This happens surprisingly often.

In my new video, Los Angeles print shop owner Carlos Pena describes how a man running from police knocked him to the ground and then ran inside his shop.

"I didn't know what was going on until I saw the SWAT team showing up," says Pena. They launched "31 or 32 rounds of tear gas into my shop."

When the SWAT team finally broke in, the suspect had already escaped.

When Pena was finally allowed to return to his shop, he discovered that the SWAT team's tear gas had wrecked all his equipment.

Pena assumed they would reimburse him.

Federal marshals gave him a form to fill out about damages. "I got a little happy! ... I itemized everything that was damaged."

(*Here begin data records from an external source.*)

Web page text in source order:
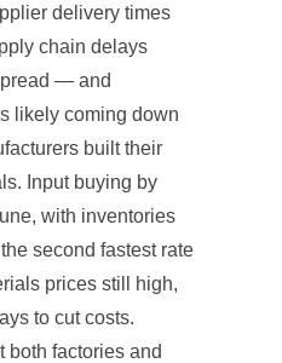
delivery times
chain delays
— and
likely coming down
built their
Input buying by
with inventories
second fastest rate
prices still high,
to cut costs.
both factories and

But the marshals rejected his list. They said it was because he didn't include a precise total. So he added it up and resubmitted.

"A couple months later I got another letter of denial," says Pena. This time, the marshals simply said they "were not responsible" for the damage. They told him to pursue his claim with the city.

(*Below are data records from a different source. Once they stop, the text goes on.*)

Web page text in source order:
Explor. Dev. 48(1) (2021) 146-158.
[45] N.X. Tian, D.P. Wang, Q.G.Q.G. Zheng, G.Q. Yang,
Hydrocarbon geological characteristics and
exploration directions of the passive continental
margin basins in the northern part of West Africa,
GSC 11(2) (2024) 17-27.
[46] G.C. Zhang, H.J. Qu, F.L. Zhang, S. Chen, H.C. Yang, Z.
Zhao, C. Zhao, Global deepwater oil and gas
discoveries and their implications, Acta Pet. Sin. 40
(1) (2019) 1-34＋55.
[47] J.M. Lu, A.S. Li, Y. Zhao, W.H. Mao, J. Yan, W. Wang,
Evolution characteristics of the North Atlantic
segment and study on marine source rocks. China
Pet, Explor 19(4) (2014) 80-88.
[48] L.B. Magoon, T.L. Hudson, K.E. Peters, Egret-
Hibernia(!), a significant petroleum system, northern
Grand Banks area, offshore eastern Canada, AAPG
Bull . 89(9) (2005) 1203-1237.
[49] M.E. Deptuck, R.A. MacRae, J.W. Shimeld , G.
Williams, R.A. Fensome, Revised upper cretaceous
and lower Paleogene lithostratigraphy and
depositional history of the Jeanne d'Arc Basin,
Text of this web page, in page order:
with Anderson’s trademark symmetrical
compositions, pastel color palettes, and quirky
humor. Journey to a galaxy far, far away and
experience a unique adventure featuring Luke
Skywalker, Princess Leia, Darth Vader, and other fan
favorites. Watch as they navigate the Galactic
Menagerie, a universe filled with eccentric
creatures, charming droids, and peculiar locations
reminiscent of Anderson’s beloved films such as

He did. But the city told him their SWAT team is "immune."

Pena thought he'd finally get paid when "the new mayor of Los Angeles' assistant called (and said), 'The mayor is very interested in helping you.'"

Half a year later, the mayor still hasn't helped.

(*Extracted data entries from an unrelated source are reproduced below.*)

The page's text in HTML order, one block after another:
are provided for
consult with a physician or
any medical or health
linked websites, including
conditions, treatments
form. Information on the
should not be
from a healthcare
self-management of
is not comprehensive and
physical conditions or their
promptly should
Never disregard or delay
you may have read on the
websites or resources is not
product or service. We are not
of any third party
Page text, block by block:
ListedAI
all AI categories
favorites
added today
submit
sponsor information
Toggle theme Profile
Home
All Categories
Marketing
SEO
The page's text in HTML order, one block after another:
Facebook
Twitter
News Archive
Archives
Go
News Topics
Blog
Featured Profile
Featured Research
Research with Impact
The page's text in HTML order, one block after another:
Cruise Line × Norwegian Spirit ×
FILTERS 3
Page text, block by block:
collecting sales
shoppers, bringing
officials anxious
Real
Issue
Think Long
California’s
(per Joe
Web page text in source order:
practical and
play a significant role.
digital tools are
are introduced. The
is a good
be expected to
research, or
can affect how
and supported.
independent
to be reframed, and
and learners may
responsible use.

Pena tried the city council. "They just gave me numbers to call. When you call, they refer me to somebody else. It's unbearable."

It is. A city destroys his business, and then ignores him.

We asked Los Angeles officials for a comment. They didn't respond.

An attorney at the Institute for Justice, Jeffrey Redfern, says what happened to Pena is unconstitutional. He's taken Pena's case for free.

"But police sometimes do need to wreck a house to get the bad guy," I tell Redfern.

"Absolutely," he replies. "We're not suggesting that police did anything wrong. But if they destroy property, they must compensate innocent owners. Then the city can decide what policies it wants to adopt."

Maybe next time they'll shoot in a little less tear gas?

"When they get to offload these costs to random, unlucky individuals," says Redfern, "they don't have to do that kind of cost benefit analysis."

But the Institute for Justice lost a similar police destruction case in Colorado.

"The city did not compensate the owner at all," says Redfern. "It's absolutely crazy. The court said because law enforcement is doing this for the public good, it wouldn't be fair to force them to compensate people. But that's the entire point of the Takings Clause!"

The Takings Clause is the part of the Fifth Amendment that says government can't take or destroy private property without "just compensation."

"If the government takes your house to build a road or a school," explains Redfern, "you get compensation because it's not fair for you to bear that burden alone."

But Pena and his family must bear the burden of his lost business alone. He now works out of his garage, but he's lost most of his customers. His wife had to go back to work as a house cleaner to try to make ends meet.

"It sickens me to know that this can happen to you when you are doing everything right," says Pena.

It sickens me, too. Please join me in donating to this GoFundMe page for Pena.

The Institute for Justice says it will keep suing on behalf of people like Pena.

"We want to make it clear," says Redfern, "When police destroy innocent people's property, they have to pay for the damage that they did."